DIY POE Power

vahidasadi

n3wb
Mar 8, 2015
2
0
Hi i'm vahid new here and new here
last week i was installing cams in a local school with hikvision 2132 3MPixel cameras.i used cat6 copper wires but i think cat5 wires could be the best choice to save bucks. because cams use 10/100 NIC and i think there is enough bandwidth with Cat5E .but i didn't take risk and wired them tonon POE Gbit switch.
to power the cameras i used 12V -30A power supply and i cut the brown and blue wires in the both end of cable and then i connected the Blue as positive and Brown as negative at power source side and connected the pair to camera with it's power jack/socket and patched orange/green with RJ45. every thing went well until night i noticed voltage drop when cameras turning their IR light ON.some of them are alright but 3 of them don't have enough illumination so i changed the voltage of power supply to 15 V but i scared to increase it more
here is my question :camera has 802.3af POE standard which means i can increase the power voltage up to 48V but i haven't used RJ45 jack only and i'm powering them with the other power socket.is this the same or the other power port is only for 12 V powering???
 
If I've understood your description correctly you are connecting the cameras to a PoE switch.
If that's so, you don't need to power the cameras via a separate power supply as the switch is already providing power.
You MUST NOT use a fixed power supply through a long run of Ethernet cable as the end result will be supplying an out-of-spec voltage to the cameras due to the unknown and variable resistance of the various cable runs, and the fact that the cameras will draw different currents depending on their activity level. As you have already discovered.
The least that will happen is that the cameras will malfunction as the voltage of the power supply is sometimes too low. The worst that will happen is that you damage the camera with an over-voltage power source.
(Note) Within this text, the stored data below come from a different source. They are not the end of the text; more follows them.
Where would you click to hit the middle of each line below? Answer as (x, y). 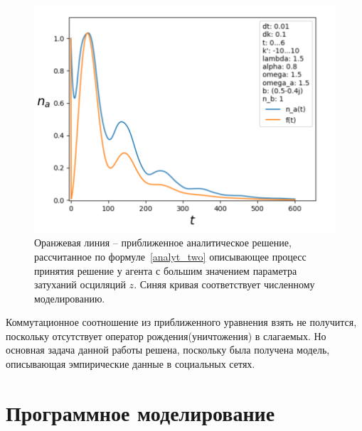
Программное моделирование (140, 412)
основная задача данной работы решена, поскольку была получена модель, (168, 350)
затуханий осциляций (80, 284)
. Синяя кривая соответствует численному (224, 284)
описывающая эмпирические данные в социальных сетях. (131, 364)
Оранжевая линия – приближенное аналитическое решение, (163, 242)
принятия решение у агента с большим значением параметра (166, 270)
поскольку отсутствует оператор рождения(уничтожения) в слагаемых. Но (166, 335)
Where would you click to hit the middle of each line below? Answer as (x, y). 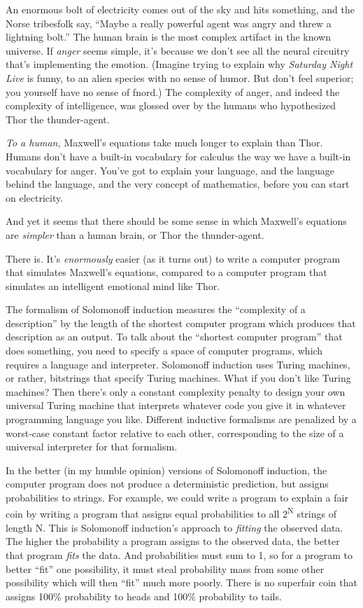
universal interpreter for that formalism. (92, 447)
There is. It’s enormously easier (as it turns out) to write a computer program (173, 258)
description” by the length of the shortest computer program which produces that (181, 323)
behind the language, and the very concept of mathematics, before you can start (178, 184)
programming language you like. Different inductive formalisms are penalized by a (181, 419)
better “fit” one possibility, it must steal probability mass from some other (165, 568)
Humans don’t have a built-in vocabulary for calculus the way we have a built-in (178, 156)
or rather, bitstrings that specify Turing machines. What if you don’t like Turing (178, 378)

Just stick with the PoE switch as the power source. The camera internal PoE module provides a closely regulated 12v to the camera, and accommodates the variable feed from different lengths and types of Ethernet cable.

The only way to use an external 12v power supply for the camera is to have a 12v power source right next to each camera connected via a short (say under 1m to have a low voltage drop) extension lead, connected to the 12v power jack of the camera.
 
Thanx for the reply
No i am not using POE switch and as i mentioned above i have used seprate power supply with 30A output
 
I was commenting based on this information:
but i didn't take risk and wired them tonon POE Gbit switch.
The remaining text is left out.